Infrastructure/software/eosc

From Nordic Language Processing Laboratory
Jump to: navigation, search

Background

This page provides a working document for requirements in the NLP(L) use case in the EOSC Nordic project.

The NLPL research community (in late 2019) is comprised of many dozens of active users, ranging from MSc students to professors; there is much variation in computational experience and ‘Un*x foo’. Likewise, computing tasks vary a lot, ranging from maybe a handful of single-cpu jobs to thousands of (mildly) parallel or multi-gpu tasks; NLP research quite generally is both data- and compute-intensive.

Typical types of data include potentially large document collections (for example 130 billion words of English extracted from the Common Crawl or vast collections of translated texts in multiple languages), pre-computed representations of word or sentence meaning (so-called word embeddings), or more specialized training and evaluation sets for supervised machine learning tasks like parsing or machine translation.

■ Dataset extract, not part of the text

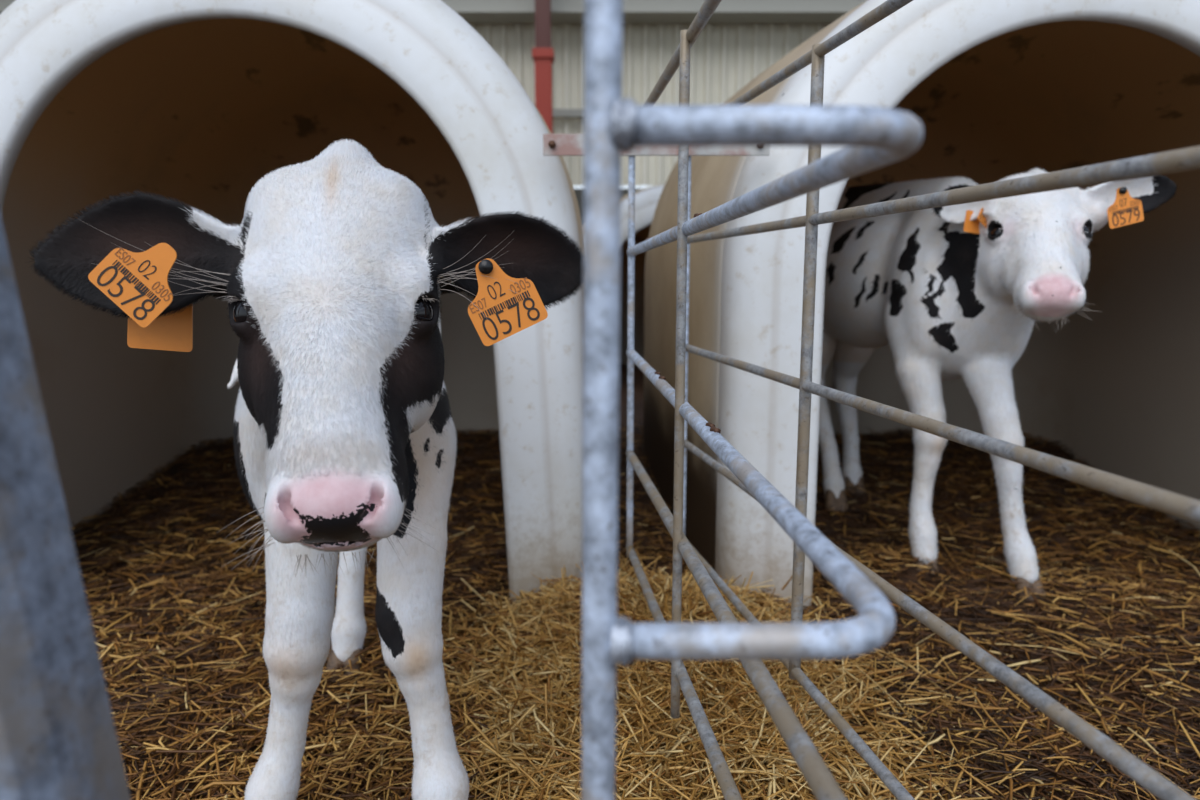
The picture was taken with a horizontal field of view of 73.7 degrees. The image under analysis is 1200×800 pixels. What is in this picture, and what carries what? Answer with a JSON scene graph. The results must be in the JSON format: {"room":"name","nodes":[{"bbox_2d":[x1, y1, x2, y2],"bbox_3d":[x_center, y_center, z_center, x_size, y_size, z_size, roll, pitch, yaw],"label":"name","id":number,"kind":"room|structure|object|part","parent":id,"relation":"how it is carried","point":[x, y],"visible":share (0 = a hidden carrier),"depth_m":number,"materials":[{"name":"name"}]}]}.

After some two years of activity in the NLPL project, its community has collectively installed some 80 shared software modules and around eight terabytes of primary source data. In May 2019, module load operations for NLPL-maintained software accounted for close to five percent of the total on the Norwegian Abel supercluster. In sum, preparing the software and data environment for the ‘average’ NLP experiment is no small task; duplication of data, software, and effort should be minimized. Further, reproducibility and replicability play an increasingly important role in NLP research. Other researchers must be enabled to re-run the same experiment (and obtain the same results), ideally also several years after the original publication.

What is an NLPL User?

  • Developer of NLP resources and tools (not an end-user of such tools)
  • Student (MSc or PhD) who learns to develop NLP tools and algorithms
  • Mostly runs on superclusters, increasingly wants (multi-)gpus

What does an NLPL User Need?

  • Development environment (essential libraries and software packages)
  • Data for training (heavy machine learning), development, tuning, testing
  • Computing resources (CPU hours, more and more GPU hours)

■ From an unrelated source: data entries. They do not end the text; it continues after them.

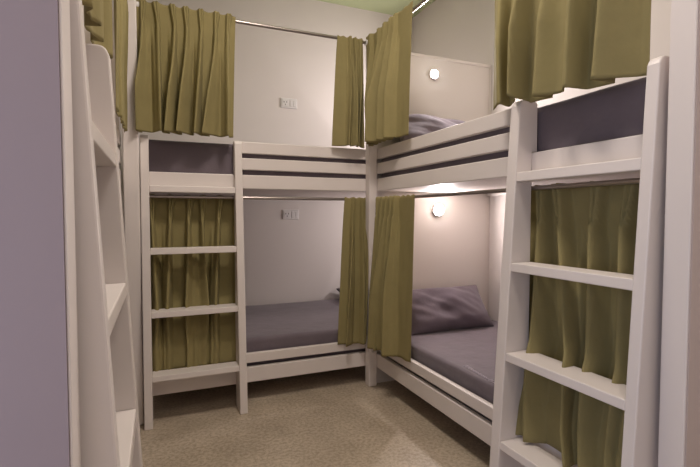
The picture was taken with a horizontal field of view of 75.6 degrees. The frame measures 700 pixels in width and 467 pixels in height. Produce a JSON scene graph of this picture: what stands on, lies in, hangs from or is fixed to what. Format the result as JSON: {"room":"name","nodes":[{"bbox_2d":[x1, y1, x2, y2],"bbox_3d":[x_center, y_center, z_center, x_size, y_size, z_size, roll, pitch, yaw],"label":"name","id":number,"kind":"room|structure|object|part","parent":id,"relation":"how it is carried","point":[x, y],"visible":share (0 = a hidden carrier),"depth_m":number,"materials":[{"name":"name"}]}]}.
{"room":"dormitory","nodes":[
{"label":"dormitory","id":0,"kind":"room"},
{"bbox_2d":[0,0,69,466],"bbox_3d":[-0.872,-0.396,0.438,1.010,3.024,0.065,-1,3,-23],"label":"door","id":1,"kind":"structure","parent":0,"point":[34,404],"depth_m":0.61,"materials":[{"name":"purple paint"}]},
{"bbox_2d":[58,0,80,466],"bbox_3d":[-0.406,-0.404,0.638,0.004,3.024,0.066,-1,3,-23],"label":"trim","id":2,"kind":"structure","parent":1,"relation":"attached to","point":[63,5],"depth_m":0.64,"materials":[{"name":"white paint"}]},
{"bbox_2d":[112,0,411,318],"bbox_3d":[-0.996,-0.532,3.799,3.644,3.024,0.120,-1,3,-23],"label":"wall","id":3,"kind":"structure","parent":0,"point":[289,260],"depth_m":3.92,"materials":[{"name":"paint"}]},
{"bbox_2d":[281,98,296,108],"bbox_3d":[-0.527,-1.126,3.901,0.146,0.086,0.014,-1,3,-23],"label":"wall socket","id":4,"kind":"object","parent":3,"relation":"attached to","point":[285,102],"visible":1,"depth_m":3.90,"materials":[{"name":"white plastic"}]},
{"bbox_2d":[282,99,288,106],"bbox_3d":[-0.556,-1.125,3.885,0.058,0.064,0.004,-1,3,-23],"label":"outlet","id":5,"kind":"object","parent":4,"relation":"attached to","point":[285,102],"depth_m":3.88,"materials":[{"name":"grey plastic"}]},
{"bbox_2d":[282,210,298,219],"bbox_3d":[-0.518,-0.166,3.944,0.146,0.086,0.014,-1,3,-23],"label":"wall socket","id":6,"kind":"object","parent":3,"relation":"attached to","point":[286,214],"visible":1,"depth_m":3.94,"materials":[{"name":"white plastic"}]},
{"bbox_2d":[284,211,289,217],"bbox_3d":[-0.547,-0.165,3.927,0.058,0.064,0.004,-1,3,-23],"label":"outlet","id":7,"kind":"object","parent":6,"relation":"attached to","point":[286,213],"depth_m":3.93,"materials":[{"name":"grey plastic"}]},
{"bbox_2d":[140,366,490,466],"bbox_3d":[-0.109,1.123,1.770,3.644,0.120,4.669,-1,3,-23],"label":"floor","id":8,"kind":"structure","parent":0,"point":[332,418],"depth_m":2.39,"materials":[{"name":"beige carpet"}]},
{"bbox_2d":[82,5,119,168],"bbox_3d":[-1.669,-0.076,2.253,0.942,2.237,0.022,-1,3,-23],"label":"board","id":9,"kind":"object","parent":8,"relation":"on","point":[87,33],"visible":0.02,"depth_m":2.38,"materials":[{"name":"beige wood"}]},
{"bbox_2d":[69,0,143,466],"bbox_3d":[-1.215,-0.065,1.391,1.091,2.285,1.918,-1,3,-23],"label":"bunk bed","id":10,"kind":"object","parent":8,"relation":"on","point":[108,247],"visible":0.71,"depth_m":1.06,"materials":[{"name":"white paint"}]},
{"bbox_3d":[-0.978,-0.473,1.791,0.030,0.068,1.337,-1,3,-23],"label":"guard rail","id":11,"kind":"part","parent":10,"relation":"part of","materials":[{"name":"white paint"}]},
{"bbox_3d":[-0.978,-0.377,1.794,0.030,0.069,1.337,-1,3,-23],"label":"guard rail","id":12,"kind":"part","parent":10,"relation":"part of","materials":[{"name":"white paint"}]},
{"bbox_3d":[-1.165,-0.106,2.415,0.077,2.285,0.070,-1,3,-23],"label":"post","id":13,"kind":"part","parent":10,"relation":"part of","materials":[{"name":"white paint"}]},
{"bbox_3d":[-0.825,-1.174,1.472,0.038,0.038,1.850,-1,3,-23],"label":"curtain rod","id":14,"kind":"object","parent":10,"relation":"attached to","visible":0},
{"bbox_2d":[82,0,112,58],"bbox_3d":[-0.597,-0.838,1.026,0.042,0.685,0.715,-1,3,-23],"label":"curtain","id":15,"kind":"object","parent":14,"relation":"hanging from","point":[97,13],"visible":0.91,"depth_m":1.18,"materials":[{"name":"green fabric"}]},
{"bbox_2d":[114,0,128,132],"bbox_3d":[-1.043,-0.867,2.069,0.032,0.712,0.575,-1,3,-23],"label":"curtain","id":16,"kind":"object","parent":14,"relation":"hanging from","point":[121,14],"visible":1,"depth_m":1.97,"materials":[{"name":"green fabric"}]},
{"bbox_2d":[140,54,376,430],"bbox_3d":[-0.454,-0.136,3.275,1.920,2.275,1.259,-1,3,-23],"label":"bunk bed","id":17,"kind":"object","parent":8,"relation":"on","point":[162,382],"visible":0.7,"depth_m":2.66,"materials":[{"name":"white paint"}]},
{"bbox_2d":[140,193,344,200],"bbox_3d":[-0.503,-0.215,2.745,1.420,0.034,0.034,-1,3,-23],"label":"curtain rod","id":18,"kind":"object","parent":17,"relation":"attached to","point":[150,196],"visible":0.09,"depth_m":2.69,"materials":[{"name":"silver metal"}]},
{"bbox_2d":[149,194,235,370],"bbox_3d":[-0.885,0.273,2.602,0.550,0.993,0.124,-1,3,-23],"label":"curtain","id":19,"kind":"object","parent":18,"relation":"hanging from","point":[197,279],"visible":0.76,"depth_m":2.61,"materials":[{"name":"green fabric"}]},
{"bbox_2d":[136,1,367,45],"bbox_3d":[-0.509,-1.221,2.653,1.351,0.038,0.038,-1,3,-23],"label":"curtain rod","id":20,"kind":"object","parent":17,"relation":"attached to","point":[365,42],"visible":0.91,"depth_m":2.70,"materials":[{"name":"silver metal"}]},
{"bbox_2d":[135,0,235,137],"bbox_3d":[-0.875,-0.889,2.442,0.525,0.698,0.106,-1,3,-23],"label":"curtain","id":21,"kind":"object","parent":20,"relation":"hanging from","point":[184,78],"visible":0.99,"depth_m":2.45,"materials":[{"name":"green fabric"}]},
{"bbox_2d":[332,35,364,147],"bbox_3d":[0.003,-0.896,2.832,0.226,0.695,0.072,-1,3,-23],"label":"curtain","id":22,"kind":"object","parent":20,"relation":"hanging from","point":[348,109],"visible":1,"depth_m":2.84,"materials":[{"name":"green fabric"}]},
{"bbox_3d":[-0.273,-0.314,2.838,1.920,0.082,0.030,-1,3,-23],"label":"rail","id":23,"kind":"part","parent":17,"relation":"part of","materials":[{"name":"white paint"}]},
{"bbox_3d":[-0.273,0.747,2.881,1.920,0.058,0.030,-1,3,-23],"label":"rail","id":24,"kind":"part","parent":17,"relation":"part of","materials":[{"name":"white paint"}]},
{"bbox_2d":[149,139,365,178],"bbox_3d":[-0.481,-0.437,3.340,1.890,0.250,1.056,-1,3,-23],"label":"mattress","id":25,"kind":"object","parent":17,"relation":"on","point":[164,156],"visible":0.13,"depth_m":2.62,"materials":[{"name":"grey fabric"}]},
{"bbox_3d":[-0.273,0.848,2.885,1.920,0.093,0.030,-1,3,-23],"label":"rail","id":26,"kind":"part","parent":17,"relation":"part of","materials":[{"name":"white paint"}]},
{"bbox_3d":[-0.018,-0.519,2.938,1.367,0.068,0.030,-1,3,-23],"label":"guard rail","id":27,"kind":"part","parent":17,"relation":"part of","materials":[{"name":"white paint"}]},
{"bbox_3d":[-0.018,-0.423,2.942,1.367,0.069,0.030,-1,3,-23],"label":"guard rail","id":28,"kind":"part","parent":17,"relation":"part of","materials":[{"name":"white paint"}]},
{"bbox_2d":[245,299,364,365],"bbox_3d":[-0.484,0.712,3.391,1.890,0.191,1.045,-1,3,-23],"label":"mattress","id":29,"kind":"object","parent":17,"relation":"on","point":[295,324],"visible":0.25,"depth_m":3.05,"materials":[{"name":"grey fabric"}]},
{"bbox_2d":[338,197,368,346],"bbox_3d":[0.044,0.244,2.940,0.250,0.962,0.082,-1,3,-23],"label":"curtain","id":30,"kind":"object","parent":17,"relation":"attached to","point":[353,299],"visible":0.91,"depth_m":2.94,"materials":[{"name":"green fabric"}]},
{"bbox_3d":[0.141,-0.124,2.972,0.060,2.275,0.060,-1,3,-23],"label":"post","id":31,"kind":"part","parent":17,"relation":"part of","materials":[{"name":"white paint"}]},
{"bbox_2d":[377,52,491,382],"bbox_3d":[0.599,-0.113,3.188,0.952,2.237,0.022,-1,3,-23],"label":"wall","id":32,"kind":"structure","parent":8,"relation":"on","point":[451,249],"depth_m":3.22,"materials":[{"name":"beige paint"}]},
{"bbox_2d":[429,69,437,79],"bbox_3d":[0.582,-1.100,3.114,0.069,0.069,0.033,-1,3,-23],"label":"reading lamp","id":33,"kind":"object","parent":32,"relation":"attached to","point":[433,74],"visible":1,"depth_m":3.10,"materials":[{"name":"white plastic"}]},
{"bbox_2d":[432,203,443,216],"bbox_3d":[0.625,-0.166,3.167,0.094,0.094,0.039,-1,3,-23],"label":"reading lamp","id":34,"kind":"object","parent":32,"relation":"attached to","point":[437,209],"visible":1,"depth_m":3.15,"materials":[{"name":"white plastic"}]},
{"bbox_3d":[0.599,-1.220,3.143,0.952,0.022,0.022,-1,3,-23],"label":"trim","id":35,"kind":"part","parent":32,"relation":"part of","materials":[{"name":"beige"}]},
{"bbox_3d":[1.033,-0.889,3.330,0.018,0.655,0.004,-1,3,-23],"label":"edge trim","id":36,"kind":"part","parent":32,"relation":"part of","materials":[{"name":"beige wood"}]},
{"bbox_2d":[377,56,668,466],"bbox_3d":[0.898,0.257,2.288,1.099,1.570,1.897,-1,3,-23],"label":"bunk bed","id":37,"kind":"object","parent":8,"relation":"on","point":[643,156],"visible":0.76,"depth_m":1.69,"materials":[{"name":"white paint"}]},
{"bbox_2d":[412,0,427,12],"bbox_3d":[0.515,-1.197,2.044,0.038,0.038,1.860,-1,3,-23],"label":"curtain rod","id":38,"kind":"object","parent":37,"relation":"attached to","point":[422,2],"visible":0.41,"depth_m":2.38,"materials":[{"name":"silver metal"}]},
{"bbox_2d":[364,1,412,145],"bbox_3d":[0.175,-0.907,2.669,0.126,0.715,0.543,-1,3,-23],"label":"curtain","id":39,"kind":"object","parent":38,"relation":"hanging from","point":[388,50],"visible":1,"depth_m":2.59,"materials":[{"name":"green fabric"}]},
{"bbox_2d":[493,0,650,109],"bbox_3d":[0.674,-0.828,1.521,0.103,0.744,0.630,-1,3,-23],"label":"curtain","id":40,"kind":"object","parent":38,"relation":"hanging from","point":[543,48],"visible":0.99,"depth_m":1.45,"materials":[{"name":"green fabric"}]},
{"bbox_3d":[0.548,0.877,2.164,0.030,0.093,1.897,-1,3,-23],"label":"rail","id":41,"kind":"part","parent":37,"relation":"part of","materials":[{"name":"white paint"}]},
{"bbox_2d":[386,320,497,421],"bbox_3d":[0.984,0.757,2.349,0.890,0.185,1.870,-1,3,-23],"label":"mattress","id":42,"kind":"object","parent":37,"relation":"on","point":[466,357],"visible":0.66,"depth_m":2.49,"materials":[{"name":"grey"}]},
{"bbox_2d":[411,285,493,334],"bbox_3d":[0.655,0.511,3.079,0.660,0.277,0.259,-1,2,-21],"label":"pillow","id":43,"kind":"object","parent":42,"relation":"on","point":[438,309],"visible":0.93,"depth_m":3.00,"materials":[{"name":"grey fabric"}]},
{"bbox_3d":[0.435,-0.401,2.381,0.030,0.069,1.316,-1,3,-23],"label":"guard rail","id":44,"kind":"part","parent":37,"relation":"part of","materials":[{"name":"white paint"}]},
{"bbox_3d":[0.435,-0.496,2.377,0.030,0.068,1.316,-1,3,-23],"label":"guard rail","id":45,"kind":"part","parent":37,"relation":"part of","materials":[{"name":"white paint"}]},
{"bbox_3d":[0.548,0.776,2.160,0.030,0.058,1.897,-1,3,-23],"label":"rail","id":46,"kind":"part","parent":37,"relation":"part of","materials":[{"name":"white paint"}]},
{"bbox_3d":[0.548,-0.284,2.118,0.030,0.082,1.897,-1,3,-23],"label":"rail","id":47,"kind":"part","parent":37,"relation":"part of","materials":[{"name":"white paint"}]},
{"bbox_2d":[381,77,645,177],"bbox_3d":[0.979,-0.394,2.300,0.901,0.248,1.870,-1,3,-23],"label":"mattress","id":48,"kind":"object","parent":37,"relation":"on","point":[617,111],"visible":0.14,"depth_m":1.56,"materials":[{"name":"grey fabric"}]},
{"bbox_2d":[399,114,464,141],"bbox_3d":[0.589,-0.655,2.994,0.677,0.266,0.268,-1,3,-25],"label":"pillow","id":49,"kind":"object","parent":48,"relation":"on","point":[419,124],"visible":0.23,"depth_m":2.89,"materials":[{"name":"grey fabric"}]},
{"bbox_2d":[415,178,639,197],"bbox_3d":[0.549,-0.190,2.120,0.034,0.034,1.898,-1,3,-23],"label":"curtain rod","id":50,"kind":"object","parent":37,"relation":"attached to","point":[630,180],"visible":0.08,"depth_m":1.64,"materials":[{"name":"silver metal"}]},
{"bbox_2d":[367,194,414,362],"bbox_3d":[0.214,0.251,2.734,0.133,0.959,0.456,-1,3,-23],"label":"curtain","id":51,"kind":"object","parent":50,"relation":"hanging from","point":[391,281],"visible":1,"depth_m":2.67,"materials":[{"name":"green fabric"}]},
{"bbox_2d":[515,181,638,466],"bbox_3d":[0.758,0.302,1.599,0.158,0.971,0.701,-1,3,-23],"label":"curtain","id":52,"kind":"object","parent":50,"relation":"hanging from","point":[584,326],"visible":0.63,"depth_m":1.54,"materials":[{"name":"green fabric"}]},
{"bbox_2d":[318,0,434,17],"bbox_3d":[-0.109,-2.018,1.643,3.644,0.120,4.669,-1,3,-23],"label":"ceiling","id":53,"kind":"structure","parent":0,"point":[390,7],"depth_m":4.05,"materials":[{"name":"green paint"}]},
{"bbox_2d":[412,0,670,320],"bbox_3d":[1.513,-0.475,2.393,0.120,3.024,4.429,-1,3,-23],"label":"wall","id":54,"kind":"structure","parent":0,"point":[463,30],"depth_m":3.38,"materials":[{"name":"paint"}]},
{"bbox_2d":[684,0,699,466],"bbox_3d":[1.334,-0.434,1.371,1.007,3.024,0.065,-1,3,-23],"label":"wall","id":55,"kind":"structure","parent":0,"point":[692,432],"depth_m":1.18,"materials":[{"name":"beige paint"}]},
{"bbox_2d":[658,0,698,466],"bbox_3d":[0.866,-0.426,1.176,0.007,3.024,0.066,-1,3,-23],"label":"trim","id":56,"kind":"structure","parent":55,"relation":"attached to","point":[684,13],"depth_m":1.19,"materials":[{"name":"white paint"}]}
]}

Requirements from different perspectives

Users

Users would like to:

  • Easily use NLP software (don't need to install themselves).
  • Have the same software environment on different Nordic clusters, in order to use resources from all the available clusters. This is important when researchers have a need for lots of resources in a short time (see Researcher A below).
  • Possibly have shared courses among research labs in the nordic countries (see Student C below).
  • Use a specific combination of Python packages (see PhD Fellow D below).
  • Easily package the current environment setup, in order to share and make possible to easily replicate the research results (see Research group E below).
  • If possible, to submit jobs to different clusters.

Package producers, maintenance

For easier production of packages and maintenance, we would like to have:

  • (Semi-)automatic documentation update about the installed software (which package contains which tools, with version numbers).
  • All the packages installed with the same installation template (or recipe) - to easily create new software packages and for easier maintenance.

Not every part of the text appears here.